=== Work item ===
I would like the entries transcribed word for word, please, with the pictures removed.
------------------------
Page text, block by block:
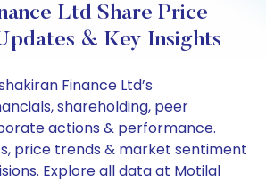
Ltd Share Price
& Key Insights
Finance Ltd’s
shareholding, peer
actions & performance.
price trends & market sentiment
Explore all data at Motilal
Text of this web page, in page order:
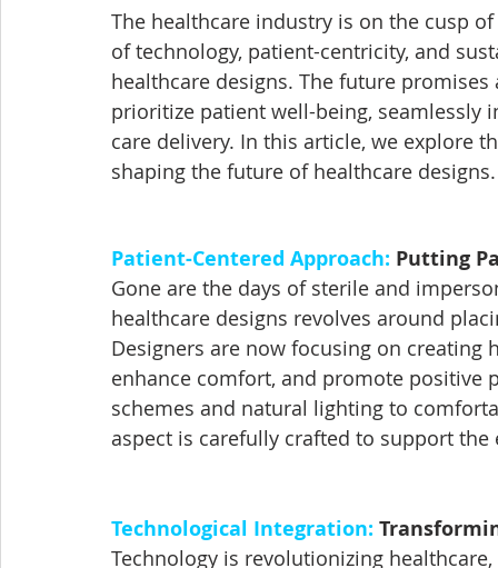
The healthcare industry is on the cusp
of technology, patient-centricity, and
healthcare designs. The future
prioritize patient well-being, seamlessly
care delivery. In this article, we explore
shaping the future of healthcare designs.
Patient-Centered Approach: Putting
Gone are the days of sterile and
healthcare designs revolves around
Designers are now focusing on
enhance comfort, and promote positive
schemes and natural lighting to
aspect is carefully crafted to support
Technological Integration:
Technology is revolutionizing
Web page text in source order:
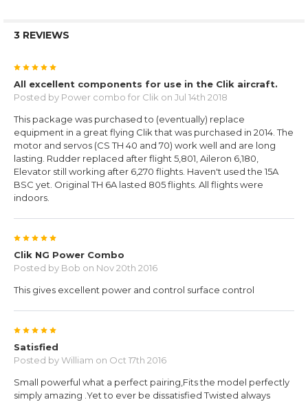
3 REVIEWS
5
All excellent components for use in the Clik aircraft.
Posted by Power combo for Clik on Jul 14th 2018
This package was purchased to (eventually) replace
equipment in a great flying Clik that was purchased in 2014. The
motor and servos (CS TH 40 and 70) work well and are long
lasting. Rudder replaced after flight 5,801, Aileron 6,180,
Elevator still working after 6,270 flights. Haven't used the 15A
BSC yet. Original TH 6A lasted 805 flights. All flights were
indoors.
5
Clik NG Power Combo
Posted by Bob on Nov 20th 2016
This gives excellent power and control surface control
5
Satisfied
Posted byWilliam on Oct 17th 2016
Small powerful what a perfect pairing,Fits the model perfectly
simply amazing .Yet to ever be dissatisfied Twisted always
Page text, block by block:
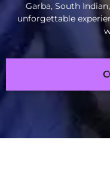
Garba, South
unforgettable
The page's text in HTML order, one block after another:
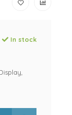
In stock
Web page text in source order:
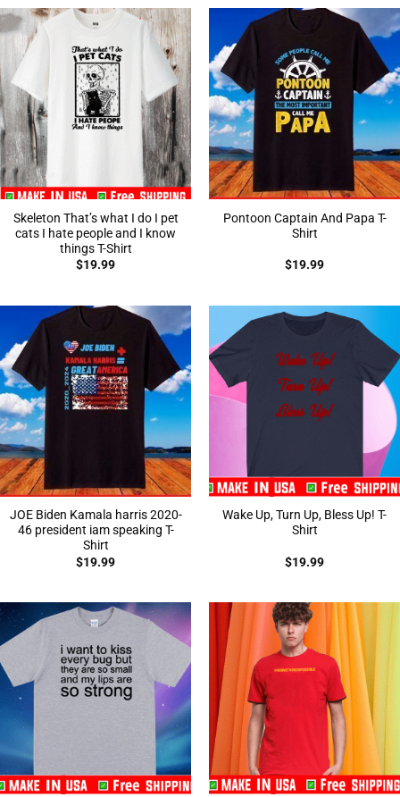
Skeleton That’s what I do I pet
cats I hate people and I know
things T-Shirt
$19.99
Pontoon Captain And Papa T-
Shirt
$19.99
JOE Biden Kamala harris 2020-
46 president iam speaking T-
Shirt
$19.99
Wake Up, Turn Up, Bless Up! T-
Shirt
$19.99
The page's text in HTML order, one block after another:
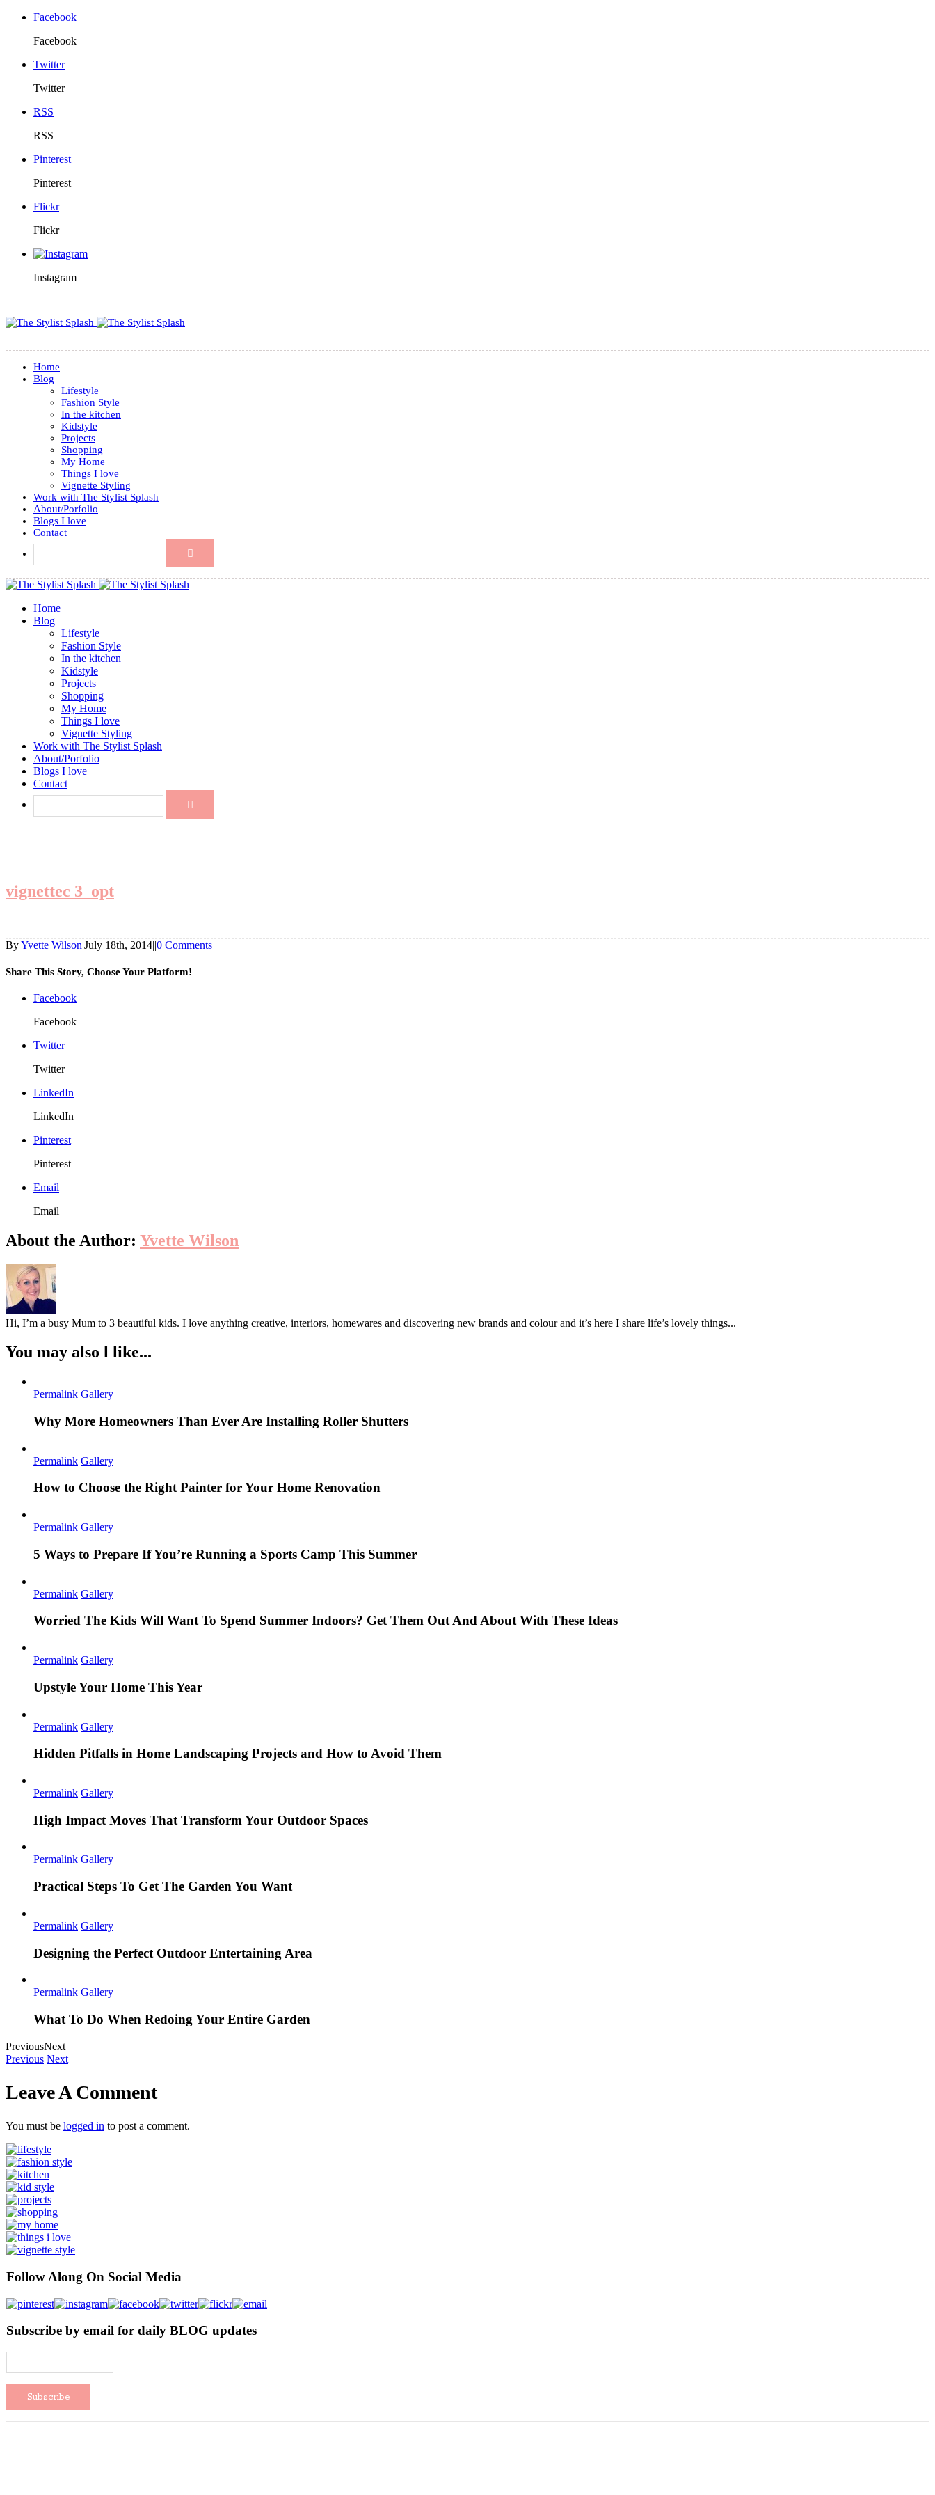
------------------------
=== Solution below ===
Page text, block by block:
Ltd Share Price
& Key Insights
Finance Ltd’s
shareholding, peer
actions & performance.
price trends & market sentiment
Explore all data at Motilal
Text of this web page, in page order:
The healthcare industry is on the cusp
of technology, patient-centricity, and
healthcare designs. The future
prioritize patient well-being, seamlessly
care delivery. In this article, we explore
shaping the future of healthcare designs.
Patient-Centered Approach: Putting
Gone are the days of sterile and
healthcare designs revolves around
Designers are now focusing on
enhance comfort, and promote positive
schemes and natural lighting to
aspect is carefully crafted to support
Technological Integration:
Technology is revolutionizing
Web page text in source order:
3 REVIEWS
5
All excellent components for use in the Clik aircraft.
Posted by Power combo for Clik on Jul 14th 2018
This package was purchased to (eventually) replace
equipment in a great flying Clik that was purchased in 2014. The
motor and servos (CS TH 40 and 70) work well and are long
lasting. Rudder replaced after flight 5,801, Aileron 6,180,
Elevator still working after 6,270 flights. Haven't used the 15A
BSC yet. Original TH 6A lasted 805 flights. All flights were
indoors.
5
Clik NG Power Combo
Posted by Bob on Nov 20th 2016
This gives excellent power and control surface control
5
Satisfied
Posted byWilliam on Oct 17th 2016
Small powerful what a perfect pairing,Fits the model perfectly
simply amazing .Yet to ever be dissatisfied Twisted always
Page text, block by block:
Garba, South
unforgettable
The page's text in HTML order, one block after another:
In stock
Web page text in source order:
Skeleton That’s what I do I pet
cats I hate people and I know
things T-Shirt
$19.99
Pontoon Captain And Papa T-
Shirt
$19.99
JOE Biden Kamala harris 2020-
46 president iam speaking T-
Shirt
$19.99
Wake Up, Turn Up, Bless Up! T-
Shirt
$19.99
The page's text in HTML order, one block after another:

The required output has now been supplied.